-- Data extracts follows --
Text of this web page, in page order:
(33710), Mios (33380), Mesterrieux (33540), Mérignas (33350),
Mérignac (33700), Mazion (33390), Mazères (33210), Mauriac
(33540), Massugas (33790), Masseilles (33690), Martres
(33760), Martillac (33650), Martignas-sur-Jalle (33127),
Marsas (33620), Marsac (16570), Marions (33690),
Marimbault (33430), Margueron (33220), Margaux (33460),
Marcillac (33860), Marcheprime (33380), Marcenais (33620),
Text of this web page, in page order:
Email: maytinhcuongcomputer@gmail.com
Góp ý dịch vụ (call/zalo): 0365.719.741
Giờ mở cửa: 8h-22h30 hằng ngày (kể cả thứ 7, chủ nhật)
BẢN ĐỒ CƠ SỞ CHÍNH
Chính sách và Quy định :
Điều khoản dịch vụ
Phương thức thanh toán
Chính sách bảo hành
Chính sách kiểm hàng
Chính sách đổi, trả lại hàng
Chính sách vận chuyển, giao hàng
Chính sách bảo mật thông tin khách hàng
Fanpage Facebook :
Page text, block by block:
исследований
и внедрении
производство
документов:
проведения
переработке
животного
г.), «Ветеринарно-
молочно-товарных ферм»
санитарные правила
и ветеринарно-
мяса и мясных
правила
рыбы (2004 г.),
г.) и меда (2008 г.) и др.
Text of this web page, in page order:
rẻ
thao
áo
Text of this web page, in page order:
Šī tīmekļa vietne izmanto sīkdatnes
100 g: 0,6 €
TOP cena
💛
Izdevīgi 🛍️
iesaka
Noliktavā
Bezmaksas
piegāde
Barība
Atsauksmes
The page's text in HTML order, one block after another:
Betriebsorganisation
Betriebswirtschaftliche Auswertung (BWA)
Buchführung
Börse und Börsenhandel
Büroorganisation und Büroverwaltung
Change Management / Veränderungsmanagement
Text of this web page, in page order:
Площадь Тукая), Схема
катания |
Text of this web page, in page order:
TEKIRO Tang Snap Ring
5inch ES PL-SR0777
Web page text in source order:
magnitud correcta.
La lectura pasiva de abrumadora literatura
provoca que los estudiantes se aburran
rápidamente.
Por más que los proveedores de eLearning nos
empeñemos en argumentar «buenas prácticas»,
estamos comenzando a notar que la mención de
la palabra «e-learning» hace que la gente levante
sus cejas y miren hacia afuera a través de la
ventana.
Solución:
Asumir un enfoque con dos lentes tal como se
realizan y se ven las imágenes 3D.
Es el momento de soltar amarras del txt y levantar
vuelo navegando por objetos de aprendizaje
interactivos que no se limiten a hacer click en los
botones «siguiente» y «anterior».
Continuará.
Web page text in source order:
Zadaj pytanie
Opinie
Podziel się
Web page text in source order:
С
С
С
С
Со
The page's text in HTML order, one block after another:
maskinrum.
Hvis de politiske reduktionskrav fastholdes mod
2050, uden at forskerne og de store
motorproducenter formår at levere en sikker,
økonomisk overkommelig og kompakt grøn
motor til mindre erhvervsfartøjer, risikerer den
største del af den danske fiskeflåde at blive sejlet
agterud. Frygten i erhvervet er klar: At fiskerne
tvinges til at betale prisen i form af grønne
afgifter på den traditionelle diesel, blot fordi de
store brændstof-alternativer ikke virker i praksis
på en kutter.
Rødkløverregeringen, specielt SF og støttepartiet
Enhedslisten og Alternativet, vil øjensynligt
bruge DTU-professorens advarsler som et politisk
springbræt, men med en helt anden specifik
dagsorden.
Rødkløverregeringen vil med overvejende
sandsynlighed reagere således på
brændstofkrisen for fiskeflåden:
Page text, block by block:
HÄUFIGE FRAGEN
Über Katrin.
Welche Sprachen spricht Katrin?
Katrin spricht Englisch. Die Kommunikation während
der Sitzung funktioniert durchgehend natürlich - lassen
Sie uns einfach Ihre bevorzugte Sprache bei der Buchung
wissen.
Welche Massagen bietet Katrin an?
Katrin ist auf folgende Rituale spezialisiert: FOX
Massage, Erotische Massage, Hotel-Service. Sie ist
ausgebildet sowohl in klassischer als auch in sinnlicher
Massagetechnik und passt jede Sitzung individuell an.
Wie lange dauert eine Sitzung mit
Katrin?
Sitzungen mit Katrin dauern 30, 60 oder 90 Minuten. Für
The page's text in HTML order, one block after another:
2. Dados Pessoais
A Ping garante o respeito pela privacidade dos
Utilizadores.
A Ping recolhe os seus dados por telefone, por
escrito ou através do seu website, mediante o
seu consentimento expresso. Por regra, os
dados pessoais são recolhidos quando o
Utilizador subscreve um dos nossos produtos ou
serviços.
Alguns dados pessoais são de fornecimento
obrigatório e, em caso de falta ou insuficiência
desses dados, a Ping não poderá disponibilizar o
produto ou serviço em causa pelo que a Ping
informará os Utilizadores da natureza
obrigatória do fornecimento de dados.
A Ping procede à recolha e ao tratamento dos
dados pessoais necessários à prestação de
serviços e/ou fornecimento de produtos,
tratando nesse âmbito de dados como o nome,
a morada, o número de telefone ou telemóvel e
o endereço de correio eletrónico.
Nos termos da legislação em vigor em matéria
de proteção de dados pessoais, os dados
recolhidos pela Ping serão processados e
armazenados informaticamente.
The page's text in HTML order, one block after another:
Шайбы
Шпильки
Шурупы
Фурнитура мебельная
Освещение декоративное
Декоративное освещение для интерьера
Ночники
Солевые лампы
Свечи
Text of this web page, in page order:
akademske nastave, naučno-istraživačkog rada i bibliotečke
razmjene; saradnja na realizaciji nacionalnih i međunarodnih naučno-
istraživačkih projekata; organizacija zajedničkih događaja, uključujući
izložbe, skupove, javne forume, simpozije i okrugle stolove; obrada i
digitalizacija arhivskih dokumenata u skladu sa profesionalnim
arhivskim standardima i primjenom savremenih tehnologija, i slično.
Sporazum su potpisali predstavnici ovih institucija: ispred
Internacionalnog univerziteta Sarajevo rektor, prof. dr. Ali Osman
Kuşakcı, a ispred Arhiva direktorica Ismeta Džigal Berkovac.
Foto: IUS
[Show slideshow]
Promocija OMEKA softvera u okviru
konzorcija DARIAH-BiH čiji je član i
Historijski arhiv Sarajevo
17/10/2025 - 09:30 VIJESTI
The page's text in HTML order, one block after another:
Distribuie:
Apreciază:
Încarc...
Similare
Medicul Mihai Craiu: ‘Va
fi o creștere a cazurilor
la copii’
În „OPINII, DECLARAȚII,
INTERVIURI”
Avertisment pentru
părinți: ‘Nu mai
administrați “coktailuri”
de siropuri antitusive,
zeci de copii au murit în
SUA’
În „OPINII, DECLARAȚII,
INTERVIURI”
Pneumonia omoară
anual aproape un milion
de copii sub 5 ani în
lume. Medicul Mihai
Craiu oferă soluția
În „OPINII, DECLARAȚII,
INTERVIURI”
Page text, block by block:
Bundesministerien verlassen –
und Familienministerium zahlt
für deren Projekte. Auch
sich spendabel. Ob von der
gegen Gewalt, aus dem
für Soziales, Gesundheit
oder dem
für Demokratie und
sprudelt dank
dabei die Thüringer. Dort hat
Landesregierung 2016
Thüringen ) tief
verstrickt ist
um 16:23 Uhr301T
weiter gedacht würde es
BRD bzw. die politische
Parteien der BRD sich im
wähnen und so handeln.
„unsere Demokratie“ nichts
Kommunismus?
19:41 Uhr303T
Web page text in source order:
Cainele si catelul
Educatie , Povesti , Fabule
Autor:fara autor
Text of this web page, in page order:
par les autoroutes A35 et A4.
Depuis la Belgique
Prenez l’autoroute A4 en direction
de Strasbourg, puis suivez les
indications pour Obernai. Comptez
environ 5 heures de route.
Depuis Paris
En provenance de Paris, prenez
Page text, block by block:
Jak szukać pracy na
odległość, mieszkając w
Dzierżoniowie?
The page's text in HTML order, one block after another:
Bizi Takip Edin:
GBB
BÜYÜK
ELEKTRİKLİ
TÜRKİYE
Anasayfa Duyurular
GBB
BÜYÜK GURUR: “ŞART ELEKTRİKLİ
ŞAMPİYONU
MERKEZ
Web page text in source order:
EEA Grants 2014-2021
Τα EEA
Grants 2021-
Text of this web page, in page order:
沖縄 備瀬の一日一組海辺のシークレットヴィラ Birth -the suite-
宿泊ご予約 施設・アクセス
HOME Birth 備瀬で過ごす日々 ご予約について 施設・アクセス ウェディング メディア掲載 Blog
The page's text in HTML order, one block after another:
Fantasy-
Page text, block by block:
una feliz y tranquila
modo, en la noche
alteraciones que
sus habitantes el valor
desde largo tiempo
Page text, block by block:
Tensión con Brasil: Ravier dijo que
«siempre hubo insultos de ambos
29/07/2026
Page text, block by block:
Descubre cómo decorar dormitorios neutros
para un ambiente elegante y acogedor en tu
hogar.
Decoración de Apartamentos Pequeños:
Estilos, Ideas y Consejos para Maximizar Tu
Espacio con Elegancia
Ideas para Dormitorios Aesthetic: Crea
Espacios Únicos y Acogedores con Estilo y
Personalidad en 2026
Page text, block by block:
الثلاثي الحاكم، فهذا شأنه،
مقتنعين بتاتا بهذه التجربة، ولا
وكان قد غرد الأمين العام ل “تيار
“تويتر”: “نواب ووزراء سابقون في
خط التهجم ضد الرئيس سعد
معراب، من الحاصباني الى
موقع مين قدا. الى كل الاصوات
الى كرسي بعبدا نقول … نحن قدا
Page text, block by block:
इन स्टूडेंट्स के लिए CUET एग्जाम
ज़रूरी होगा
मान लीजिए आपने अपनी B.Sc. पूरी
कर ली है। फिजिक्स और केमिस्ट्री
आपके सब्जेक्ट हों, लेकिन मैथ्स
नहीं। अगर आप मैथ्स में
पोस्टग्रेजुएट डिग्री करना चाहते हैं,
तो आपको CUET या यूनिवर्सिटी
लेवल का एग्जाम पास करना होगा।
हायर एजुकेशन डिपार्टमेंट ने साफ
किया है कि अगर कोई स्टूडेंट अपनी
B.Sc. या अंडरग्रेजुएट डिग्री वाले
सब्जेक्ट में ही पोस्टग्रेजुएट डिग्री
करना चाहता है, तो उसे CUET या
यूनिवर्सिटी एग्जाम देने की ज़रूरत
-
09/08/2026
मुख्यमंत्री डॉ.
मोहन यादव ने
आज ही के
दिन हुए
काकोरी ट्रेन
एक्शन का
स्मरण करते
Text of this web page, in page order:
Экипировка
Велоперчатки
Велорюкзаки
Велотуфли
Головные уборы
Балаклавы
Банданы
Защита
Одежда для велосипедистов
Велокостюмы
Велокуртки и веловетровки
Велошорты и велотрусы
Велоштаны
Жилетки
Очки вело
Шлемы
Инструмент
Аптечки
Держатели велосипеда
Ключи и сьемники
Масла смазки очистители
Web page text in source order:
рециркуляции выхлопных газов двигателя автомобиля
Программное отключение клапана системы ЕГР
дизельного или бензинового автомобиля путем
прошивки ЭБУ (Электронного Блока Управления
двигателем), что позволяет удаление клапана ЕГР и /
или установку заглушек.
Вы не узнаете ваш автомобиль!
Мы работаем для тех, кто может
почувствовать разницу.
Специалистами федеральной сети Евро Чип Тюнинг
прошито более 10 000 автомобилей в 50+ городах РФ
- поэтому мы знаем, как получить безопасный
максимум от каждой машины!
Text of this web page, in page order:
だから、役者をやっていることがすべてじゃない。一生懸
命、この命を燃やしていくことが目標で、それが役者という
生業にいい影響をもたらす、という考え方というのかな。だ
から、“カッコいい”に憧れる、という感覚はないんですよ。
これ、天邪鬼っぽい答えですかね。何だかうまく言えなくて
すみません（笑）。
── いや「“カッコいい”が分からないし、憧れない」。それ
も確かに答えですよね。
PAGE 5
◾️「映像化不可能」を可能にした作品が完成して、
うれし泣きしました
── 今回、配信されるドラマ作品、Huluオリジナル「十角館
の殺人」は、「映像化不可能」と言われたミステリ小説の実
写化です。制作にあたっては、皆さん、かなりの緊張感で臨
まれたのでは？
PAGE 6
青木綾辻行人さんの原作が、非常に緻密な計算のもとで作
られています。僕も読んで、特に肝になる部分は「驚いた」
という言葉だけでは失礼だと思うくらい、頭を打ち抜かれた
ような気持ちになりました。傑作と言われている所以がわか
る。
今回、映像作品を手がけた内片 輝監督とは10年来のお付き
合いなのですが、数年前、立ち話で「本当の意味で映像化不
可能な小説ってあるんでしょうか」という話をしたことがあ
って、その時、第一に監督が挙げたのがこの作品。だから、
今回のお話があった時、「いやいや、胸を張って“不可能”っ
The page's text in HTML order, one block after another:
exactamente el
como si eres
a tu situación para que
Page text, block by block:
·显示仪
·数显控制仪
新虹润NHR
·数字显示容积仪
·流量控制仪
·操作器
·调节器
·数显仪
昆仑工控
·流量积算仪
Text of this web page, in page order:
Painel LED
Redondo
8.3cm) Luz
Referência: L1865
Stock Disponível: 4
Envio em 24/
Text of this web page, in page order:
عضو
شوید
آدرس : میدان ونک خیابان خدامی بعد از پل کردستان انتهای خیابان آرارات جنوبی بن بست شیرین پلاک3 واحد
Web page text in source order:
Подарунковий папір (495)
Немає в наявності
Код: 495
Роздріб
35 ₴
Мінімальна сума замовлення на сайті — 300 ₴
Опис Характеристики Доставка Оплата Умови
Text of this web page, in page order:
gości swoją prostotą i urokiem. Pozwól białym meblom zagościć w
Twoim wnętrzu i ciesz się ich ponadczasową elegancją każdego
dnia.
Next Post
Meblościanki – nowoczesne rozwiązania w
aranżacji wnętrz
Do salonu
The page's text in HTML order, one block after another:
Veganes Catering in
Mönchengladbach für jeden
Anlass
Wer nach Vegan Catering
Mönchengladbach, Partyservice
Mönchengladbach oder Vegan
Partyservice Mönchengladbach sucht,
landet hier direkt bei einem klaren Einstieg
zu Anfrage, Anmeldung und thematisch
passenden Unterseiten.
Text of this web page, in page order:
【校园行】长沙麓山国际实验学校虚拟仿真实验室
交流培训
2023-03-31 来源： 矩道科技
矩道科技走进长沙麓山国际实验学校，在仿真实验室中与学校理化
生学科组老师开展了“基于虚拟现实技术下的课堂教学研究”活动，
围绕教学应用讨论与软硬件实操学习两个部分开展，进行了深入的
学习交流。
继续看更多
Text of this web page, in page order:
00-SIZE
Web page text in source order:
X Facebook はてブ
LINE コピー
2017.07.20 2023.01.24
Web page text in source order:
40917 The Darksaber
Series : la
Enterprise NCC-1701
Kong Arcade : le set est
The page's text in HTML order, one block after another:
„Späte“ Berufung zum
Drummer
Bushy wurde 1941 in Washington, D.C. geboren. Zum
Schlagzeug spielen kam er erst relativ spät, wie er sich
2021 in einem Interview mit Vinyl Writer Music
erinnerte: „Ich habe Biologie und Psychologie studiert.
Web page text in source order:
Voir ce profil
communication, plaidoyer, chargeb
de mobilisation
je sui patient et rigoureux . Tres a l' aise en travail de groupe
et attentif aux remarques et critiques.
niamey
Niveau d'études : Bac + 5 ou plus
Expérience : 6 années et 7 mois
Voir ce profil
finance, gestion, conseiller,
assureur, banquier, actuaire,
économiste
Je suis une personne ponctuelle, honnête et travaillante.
-- Data extracts concluded --
◆ **Your task**:
The response should hold exactly the lines starting at the line with "Фурнитура мебельная" and ending at the line with "17/10/2025 - 09:30 VIJESTI", and no other line of the material above.

◆ **Response box**:
Фурнитура мебельная
Освещение декоративное
Декоративное освещение для интерьера
Ночники
Солевые лампы
Свечи
Text of this web page, in page order:
akademske nastave, naučno-istraživačkog rada i bibliotečke
razmjene; saradnja na realizaciji nacionalnih i međunarodnih naučno-
istraživačkih projekata; organizacija zajedničkih događaja, uključujući
izložbe, skupove, javne forume, simpozije i okrugle stolove; obrada i
digitalizacija arhivskih dokumenata u skladu sa profesionalnim
arhivskim standardima i primjenom savremenih tehnologija, i slično.
Sporazum su potpisali predstavnici ovih institucija: ispred
Internacionalnog univerziteta Sarajevo rektor, prof. dr. Ali Osman
Kuşakcı, a ispred Arhiva direktorica Ismeta Džigal Berkovac.
Foto: IUS
[Show slideshow]
Promocija OMEKA softvera u okviru
konzorcija DARIAH-BiH čiji je član i
Historijski arhiv Sarajevo
17/10/2025 - 09:30 VIJESTI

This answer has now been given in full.